Aim of the task: Where does the word "certificates" occur in the data below? Copy each line that holds it.

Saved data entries
------------------------------------------------------------

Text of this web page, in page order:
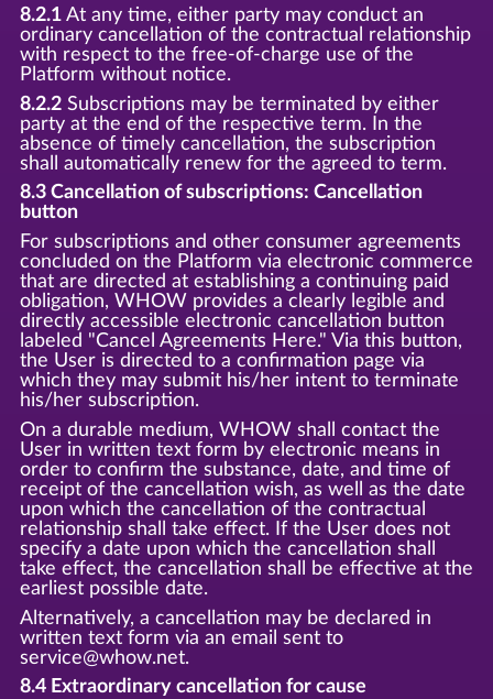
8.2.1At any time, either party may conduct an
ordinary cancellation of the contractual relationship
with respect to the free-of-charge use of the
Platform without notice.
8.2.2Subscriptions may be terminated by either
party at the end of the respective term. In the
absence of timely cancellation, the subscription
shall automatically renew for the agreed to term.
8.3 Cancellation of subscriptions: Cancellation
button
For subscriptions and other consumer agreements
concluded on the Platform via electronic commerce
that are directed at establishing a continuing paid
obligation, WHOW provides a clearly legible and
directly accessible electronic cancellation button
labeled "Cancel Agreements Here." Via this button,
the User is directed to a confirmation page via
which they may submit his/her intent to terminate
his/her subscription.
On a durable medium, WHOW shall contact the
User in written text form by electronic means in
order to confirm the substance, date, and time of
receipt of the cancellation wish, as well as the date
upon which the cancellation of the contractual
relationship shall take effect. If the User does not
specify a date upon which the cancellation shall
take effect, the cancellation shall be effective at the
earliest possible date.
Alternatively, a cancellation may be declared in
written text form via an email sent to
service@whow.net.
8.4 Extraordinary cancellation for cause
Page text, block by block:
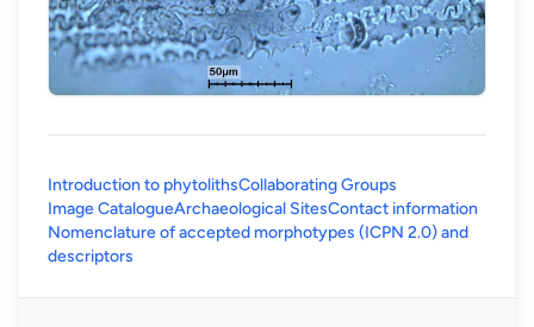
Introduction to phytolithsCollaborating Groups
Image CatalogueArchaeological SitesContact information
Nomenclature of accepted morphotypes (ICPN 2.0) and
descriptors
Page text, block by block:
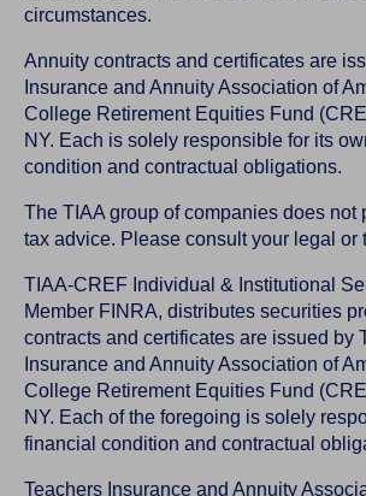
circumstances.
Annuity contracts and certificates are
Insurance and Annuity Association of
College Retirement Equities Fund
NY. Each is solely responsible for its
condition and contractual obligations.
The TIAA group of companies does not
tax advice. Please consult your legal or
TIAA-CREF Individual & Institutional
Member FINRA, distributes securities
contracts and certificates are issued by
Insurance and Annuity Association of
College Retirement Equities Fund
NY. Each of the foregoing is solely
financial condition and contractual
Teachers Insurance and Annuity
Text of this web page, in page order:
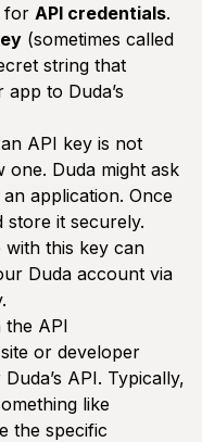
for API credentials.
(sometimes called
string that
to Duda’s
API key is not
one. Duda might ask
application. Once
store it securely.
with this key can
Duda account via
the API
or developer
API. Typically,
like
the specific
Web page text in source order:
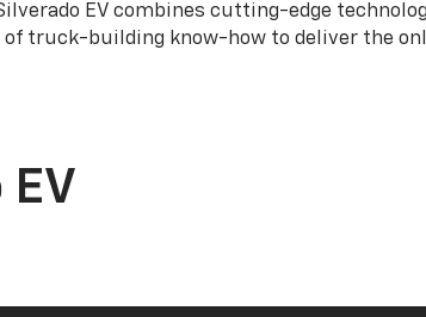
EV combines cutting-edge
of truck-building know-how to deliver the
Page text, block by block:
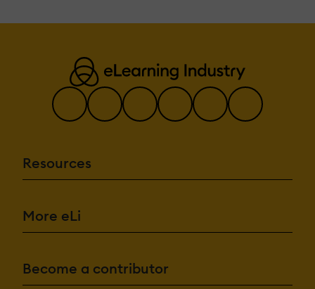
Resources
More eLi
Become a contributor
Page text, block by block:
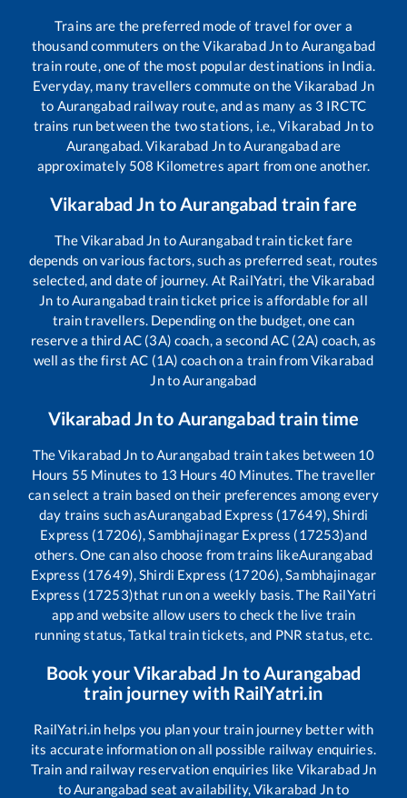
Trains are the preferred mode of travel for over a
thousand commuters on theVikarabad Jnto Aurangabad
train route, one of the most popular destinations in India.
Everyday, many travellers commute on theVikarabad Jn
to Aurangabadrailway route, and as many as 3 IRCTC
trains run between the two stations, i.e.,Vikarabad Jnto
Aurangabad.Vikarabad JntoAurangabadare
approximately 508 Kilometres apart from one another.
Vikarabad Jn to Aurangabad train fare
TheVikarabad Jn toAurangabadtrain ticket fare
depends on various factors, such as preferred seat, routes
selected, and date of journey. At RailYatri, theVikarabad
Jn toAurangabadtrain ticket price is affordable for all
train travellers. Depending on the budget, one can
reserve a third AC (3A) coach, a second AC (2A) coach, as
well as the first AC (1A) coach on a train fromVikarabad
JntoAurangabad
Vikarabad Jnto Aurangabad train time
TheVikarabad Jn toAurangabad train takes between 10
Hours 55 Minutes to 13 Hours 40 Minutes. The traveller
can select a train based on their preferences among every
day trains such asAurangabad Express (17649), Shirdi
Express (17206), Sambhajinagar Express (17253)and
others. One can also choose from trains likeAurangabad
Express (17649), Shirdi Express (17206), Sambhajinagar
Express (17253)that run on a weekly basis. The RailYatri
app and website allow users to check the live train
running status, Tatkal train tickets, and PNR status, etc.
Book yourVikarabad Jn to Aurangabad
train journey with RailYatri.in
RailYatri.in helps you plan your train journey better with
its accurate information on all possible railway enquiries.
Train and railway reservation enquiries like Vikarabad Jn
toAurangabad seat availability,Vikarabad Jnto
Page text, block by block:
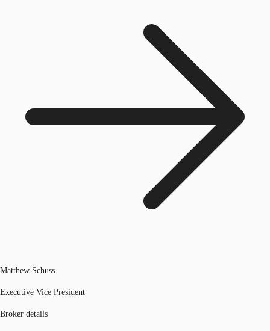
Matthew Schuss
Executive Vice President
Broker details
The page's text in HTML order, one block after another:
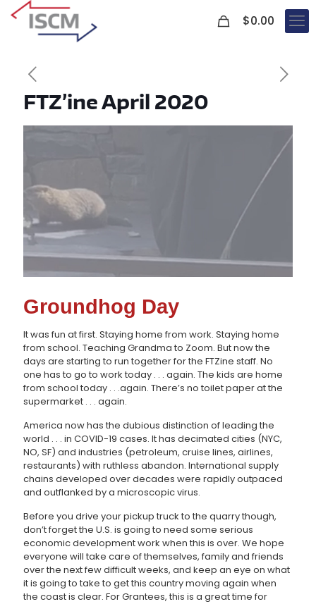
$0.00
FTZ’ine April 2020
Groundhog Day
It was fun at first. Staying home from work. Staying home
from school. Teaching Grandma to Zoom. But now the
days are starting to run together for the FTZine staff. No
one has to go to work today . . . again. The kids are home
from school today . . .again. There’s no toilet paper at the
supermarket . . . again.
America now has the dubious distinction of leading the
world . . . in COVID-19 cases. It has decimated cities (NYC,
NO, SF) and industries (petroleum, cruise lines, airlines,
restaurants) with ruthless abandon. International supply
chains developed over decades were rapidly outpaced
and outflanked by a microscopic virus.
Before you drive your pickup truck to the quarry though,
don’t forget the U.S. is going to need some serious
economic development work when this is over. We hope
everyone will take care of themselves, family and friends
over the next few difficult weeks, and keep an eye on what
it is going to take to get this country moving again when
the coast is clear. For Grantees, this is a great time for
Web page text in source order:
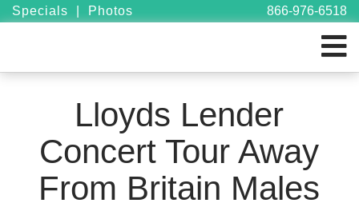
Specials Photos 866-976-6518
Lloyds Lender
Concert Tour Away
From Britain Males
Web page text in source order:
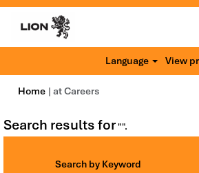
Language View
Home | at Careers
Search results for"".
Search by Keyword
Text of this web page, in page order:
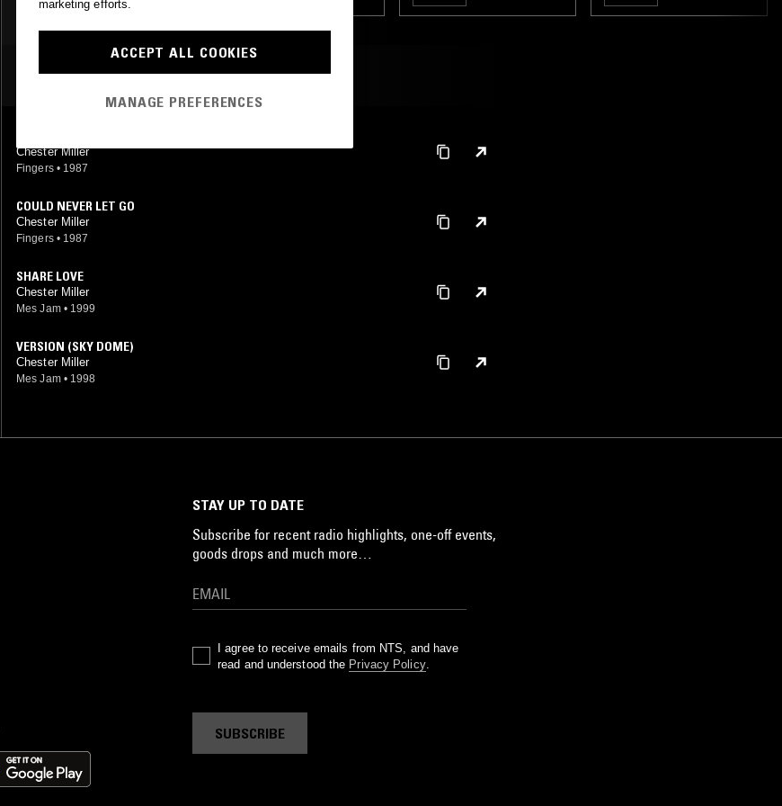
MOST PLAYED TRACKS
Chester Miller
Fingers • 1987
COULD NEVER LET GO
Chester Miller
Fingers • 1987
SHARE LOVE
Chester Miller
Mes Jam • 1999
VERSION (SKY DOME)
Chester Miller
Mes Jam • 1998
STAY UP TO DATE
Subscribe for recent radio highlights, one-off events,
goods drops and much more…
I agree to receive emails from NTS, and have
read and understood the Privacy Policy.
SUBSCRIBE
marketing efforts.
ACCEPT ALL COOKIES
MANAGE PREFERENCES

------------------------------------------------------------

Reply to the exercise:
Annuity contracts and certificates are
contracts and certificates are issued by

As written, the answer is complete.